There are a few things that are helping me sustain both the contentment and the weight loss. One of them is the very real mental image of where I was to begin with. It isn’t hard to remember that not all that long ago, I was a couch potato, sitting in the living room, watching American Idol, reading non-stop, sometimes during the commercials, lol. That’s not a place I want to go back to, ever.

Yes, I got something very important from that reality. It got me up and out of the chair, and eventually even out of the books I was constantly reading. It propelled me into this place in which I now exist and don’t want to lose. But there are other things that also help me to stay in this place. My own strong desire to continue my own journey, if for no other reason than to see where it will all take me. I’m not done yet, and it would be such a shame to leave this new path and all of its promise, for what? An easy chair?

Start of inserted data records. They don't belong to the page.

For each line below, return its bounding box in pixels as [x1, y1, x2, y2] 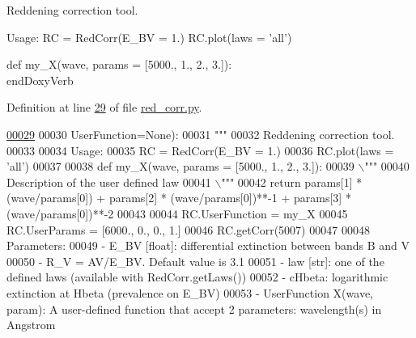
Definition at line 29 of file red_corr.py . [6, 99, 202, 116]
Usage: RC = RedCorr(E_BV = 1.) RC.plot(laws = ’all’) [6, 28, 292, 45]
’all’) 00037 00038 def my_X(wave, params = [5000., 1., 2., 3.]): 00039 [6, 158, 354, 175]
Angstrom [6, 316, 56, 333]
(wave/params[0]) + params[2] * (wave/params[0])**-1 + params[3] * [6, 189, 351, 206]
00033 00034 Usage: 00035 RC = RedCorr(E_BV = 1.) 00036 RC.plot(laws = [6, 142, 394, 158]
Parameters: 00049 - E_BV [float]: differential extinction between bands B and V [6, 237, 410, 254]
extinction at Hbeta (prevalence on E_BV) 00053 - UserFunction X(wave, [6, 284, 374, 301]

There are all of the new friends I have made. If I let go of this place, I would have to let go of them as well. And they have so much to teach me, and I have so much to give in return. It wouldn’t just hurt me, but others, and that is something I try to avoid at all cost.

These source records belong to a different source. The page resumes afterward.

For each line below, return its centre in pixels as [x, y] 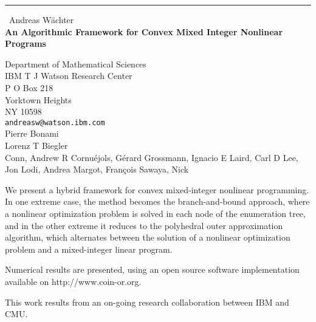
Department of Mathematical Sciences [76, 63]
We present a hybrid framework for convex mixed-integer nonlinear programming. [157, 189]
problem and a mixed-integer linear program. [89, 249]
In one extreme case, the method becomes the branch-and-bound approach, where [157, 201]
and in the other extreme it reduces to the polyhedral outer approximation [144, 225]
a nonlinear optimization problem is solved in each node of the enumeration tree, [155, 213]
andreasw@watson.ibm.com [55, 122]
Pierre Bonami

But the most important thing that keeps me from letting go and sliding down that greased chute is my journal. It keeps me aware and alert. Let’s me know what I am really thinking and feeling. Allows me to actually see the danger I am in. And that danger is very real. My physical health depends on my maintaining the weight loss through control of my diet. My spiritual and emotional health and well being depends on my continued efforts to maintain these new disciplines I have put into place. And by the way, I didn’t actually know or define them as such when I put them in place.

My journal however, carried that message and made sure I finally comprehended it. And its blank pages keep asking a very simple but complex question. Why would I choose to give this all up? To once again become a couch potato? Because its so much easier to be a couch potato. A couch potato who wouldn’t be aware of that greased chute until she hit the bottom with a horrendous thud and probably a completely broken existence. Ah, now there’s a very real mental image.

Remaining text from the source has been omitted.